Zientzilaria

Covering the bioinformatics niche and much more

Obtaining Overrepresented Motifs in DNA Sequences, Part 6

| Comments

We will take a break on developing the statistical module to obtain overrepresented motifs (I will introduce mul in the next stats post), and take a deeper look at the possibilities on obtaining the motif quorums. Mike DeHaemer, a regular commenter and contributor to the blog, sent me a Python script with 8 different ways distributed in 13 distinct functions for obtaining the motif quorums.
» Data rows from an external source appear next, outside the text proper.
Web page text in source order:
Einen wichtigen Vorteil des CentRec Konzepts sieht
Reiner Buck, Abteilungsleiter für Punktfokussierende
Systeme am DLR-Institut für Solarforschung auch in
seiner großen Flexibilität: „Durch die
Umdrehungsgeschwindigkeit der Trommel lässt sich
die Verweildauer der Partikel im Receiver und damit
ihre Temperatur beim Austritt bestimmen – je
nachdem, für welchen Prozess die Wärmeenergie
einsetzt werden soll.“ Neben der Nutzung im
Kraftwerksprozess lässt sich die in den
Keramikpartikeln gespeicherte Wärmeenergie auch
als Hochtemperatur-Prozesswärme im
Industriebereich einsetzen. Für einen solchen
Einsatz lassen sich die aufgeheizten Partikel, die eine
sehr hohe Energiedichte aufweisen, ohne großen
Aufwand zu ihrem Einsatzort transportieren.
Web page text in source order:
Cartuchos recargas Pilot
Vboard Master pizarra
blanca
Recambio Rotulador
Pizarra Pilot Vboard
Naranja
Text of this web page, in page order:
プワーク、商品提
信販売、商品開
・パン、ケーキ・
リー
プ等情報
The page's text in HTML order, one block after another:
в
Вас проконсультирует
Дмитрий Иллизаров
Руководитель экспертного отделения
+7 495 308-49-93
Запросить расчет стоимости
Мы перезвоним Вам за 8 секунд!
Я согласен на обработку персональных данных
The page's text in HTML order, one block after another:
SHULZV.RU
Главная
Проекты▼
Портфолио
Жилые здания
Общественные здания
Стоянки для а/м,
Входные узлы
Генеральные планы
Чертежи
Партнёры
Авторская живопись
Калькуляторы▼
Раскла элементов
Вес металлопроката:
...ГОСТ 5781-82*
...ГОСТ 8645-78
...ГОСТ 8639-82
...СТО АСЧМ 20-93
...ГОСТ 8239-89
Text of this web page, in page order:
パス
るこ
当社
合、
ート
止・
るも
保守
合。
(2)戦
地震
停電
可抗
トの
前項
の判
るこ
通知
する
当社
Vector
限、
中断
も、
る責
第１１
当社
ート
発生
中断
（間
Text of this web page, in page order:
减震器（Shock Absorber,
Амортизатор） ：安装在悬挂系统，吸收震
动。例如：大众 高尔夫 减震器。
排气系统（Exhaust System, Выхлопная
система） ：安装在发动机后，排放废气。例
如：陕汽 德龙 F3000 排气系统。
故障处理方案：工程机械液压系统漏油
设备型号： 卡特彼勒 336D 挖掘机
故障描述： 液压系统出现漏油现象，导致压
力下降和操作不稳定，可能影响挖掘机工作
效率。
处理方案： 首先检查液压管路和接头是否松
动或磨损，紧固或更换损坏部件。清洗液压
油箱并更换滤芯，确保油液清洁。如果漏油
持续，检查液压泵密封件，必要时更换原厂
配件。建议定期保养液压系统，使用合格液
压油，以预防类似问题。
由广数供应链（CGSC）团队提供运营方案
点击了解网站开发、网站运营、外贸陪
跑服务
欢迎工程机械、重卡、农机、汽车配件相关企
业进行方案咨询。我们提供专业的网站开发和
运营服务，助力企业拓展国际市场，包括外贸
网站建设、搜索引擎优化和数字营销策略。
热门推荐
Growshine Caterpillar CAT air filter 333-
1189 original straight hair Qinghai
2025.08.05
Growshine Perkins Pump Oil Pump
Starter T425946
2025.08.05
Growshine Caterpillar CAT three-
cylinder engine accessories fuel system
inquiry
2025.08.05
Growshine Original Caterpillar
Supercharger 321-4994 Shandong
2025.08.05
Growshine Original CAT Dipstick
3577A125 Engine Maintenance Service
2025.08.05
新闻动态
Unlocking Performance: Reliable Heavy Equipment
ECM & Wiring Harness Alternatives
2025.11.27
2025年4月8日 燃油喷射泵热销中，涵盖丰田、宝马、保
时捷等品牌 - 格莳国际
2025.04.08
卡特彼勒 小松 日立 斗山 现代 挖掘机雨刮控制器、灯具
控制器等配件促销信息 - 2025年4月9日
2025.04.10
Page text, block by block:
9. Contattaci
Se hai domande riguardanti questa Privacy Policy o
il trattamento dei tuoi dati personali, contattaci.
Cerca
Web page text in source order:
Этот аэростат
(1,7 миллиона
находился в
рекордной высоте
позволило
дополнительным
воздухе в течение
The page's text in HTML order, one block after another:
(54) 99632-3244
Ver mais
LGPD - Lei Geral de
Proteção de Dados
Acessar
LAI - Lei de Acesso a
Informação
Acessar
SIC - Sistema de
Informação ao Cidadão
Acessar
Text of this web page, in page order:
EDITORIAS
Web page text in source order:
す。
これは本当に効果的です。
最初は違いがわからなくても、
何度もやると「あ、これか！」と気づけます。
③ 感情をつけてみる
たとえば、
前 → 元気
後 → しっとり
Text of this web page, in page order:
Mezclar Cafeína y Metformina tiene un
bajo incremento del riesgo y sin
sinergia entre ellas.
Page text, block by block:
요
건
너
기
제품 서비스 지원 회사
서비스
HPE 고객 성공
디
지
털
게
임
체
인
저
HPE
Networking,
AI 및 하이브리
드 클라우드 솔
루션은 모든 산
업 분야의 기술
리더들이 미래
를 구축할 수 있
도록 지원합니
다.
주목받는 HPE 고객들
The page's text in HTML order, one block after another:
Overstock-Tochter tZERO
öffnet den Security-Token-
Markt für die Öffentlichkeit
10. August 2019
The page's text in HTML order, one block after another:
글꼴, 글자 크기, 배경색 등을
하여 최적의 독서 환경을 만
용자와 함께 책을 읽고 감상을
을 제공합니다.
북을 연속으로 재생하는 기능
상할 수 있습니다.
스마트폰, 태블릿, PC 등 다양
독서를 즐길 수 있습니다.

I will take advantage of his contribution and post all of them, with some quick comments on each one of them (his code comments were kept in each function). After, a small benchmarking will be posted. Most of the functions need to import a couple of module

1
2
from collections import defaultdict, deque
from itertools import count, izip, tee

and they have two parameters, a sequence list and the length of the motifs. The first function uses again the defaultdict and it is very similar to the one used in the final version of the quorum script. The defaultdict is initialized as a list and the ids are added to a the list, keys are motifs, only if they are not already present in it. The sequence id is generated in a variable incremented each time the loop iterates.

1
2
3
4
5
6
7
8
9
10
11
12
13
def get_quorums_01(seqs, mlen):
    """
    append seq id_no to list after checking to see if already present
    use explicit counter to create seq_no
    """
    quorum = defaultdict(list)
    id_no = 0
    for seq in seqs:
        id_no += 1
        for n in range(len(seq) - mlen):
            if id not in quorum[seq[n:n+mlen]]:
                quorum[seq[n:n + mlen]].append(id_no)
    return quorum

The second function is very similar to the first one, with the caveat that sequence id numbers are generated with enumerate.

1
2
3
4
5
6
7
8
9
10
11
12
def get_quorums_02(seqs, mlen):
    """
    append seq id_no to list after checking to see if already present
    use 'enumerate' to create seq_no
    """
    quorum = defaultdict(list)

    for id_no, seq in enumerate(seqs):
        for n in range(len(seq) - mlen):
            if id_no not in quorum[seq[n:n+mlen]]:
                quorum[seq[n:n+mlen]].append(id_no)
    return quorum

enumerate is a object based on another iterable object. When called enumerate always returns a tuple of an indexed series. For instance, in our case above, enumerate will return a series of tuples (0, sequence1), (1, sequence2) ... (n, sequenceN). That’s the reason the enumerate loop uses a tuple as its index

1
for id_no, seq in enumerate(seqs)

Next couple of posts will cover the other functions sent by Mike. Then we will go back to the statistical module.